* Goal of the exercise *
Search the material below for the string "Fame" and copy each line where it appears.

------

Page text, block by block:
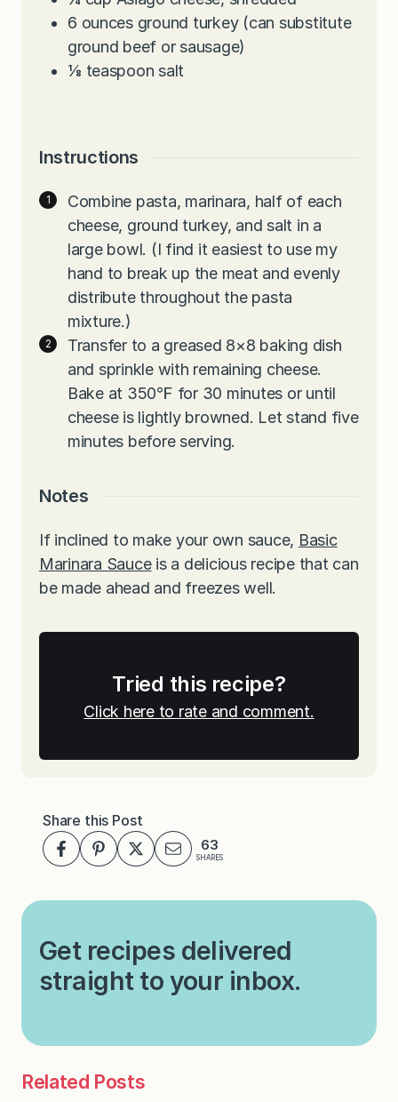
6 ounces ground turkey (can substitute
ground beef or sausage)
⅛ teaspoon salt
Instructions
Combine pasta, marinara, half of each
cheese, ground turkey, and salt in a
large bowl. (I find it easiest to use my
hand to break up the meat and evenly
distribute throughout the pasta
mixture.)
Transfer to a greased 8×8 baking dish
and sprinkle with remaining cheese.
Bake at 350℉ for 30 minutes or until
cheese is lightly browned. Let stand five
minutes before serving.
Notes
If inclined to make your own sauce, Basic
Marinara Sauceis a delicious recipe that can
be made ahead and freezes well.
Tried this recipe?
Click here to rate and comment.
Share this Post
63
SHARES
Get recipes delivered
straight to your inbox.
Related Posts
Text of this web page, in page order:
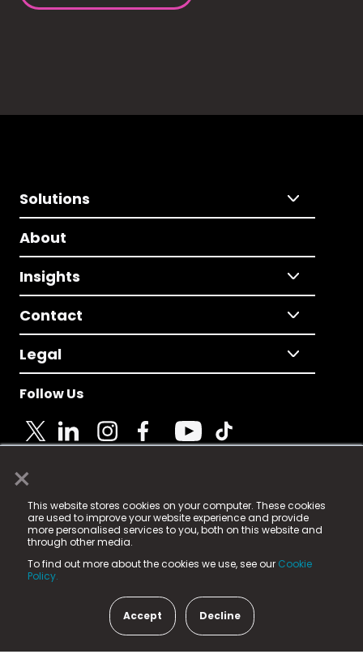
×
This website stores cookies on your computer. These cookies
are used to improve your website experience and provide
more personalised services to you, both on this website and
through other media.
To find out more about the cookies we use, see our Cookie
Policy.
Accept Decline
Solutions
About
Insights
Contact
Legal
Follow Us
© 2025 Fame Media Tech Limited. n-gage.io is a
registered trademark.
Fame Media Tech (trading as n-gage.io) is registered
in England & Wales
15 Parsons Court, Welbury Way, Aycliffe Business Park,
County Durham, DL5 6ZE (Company Number

------

* Solution to the problem *
© 2025 Fame Media Tech Limited. n-gage.io is a
Fame Media Tech (trading as n-gage.io) is registered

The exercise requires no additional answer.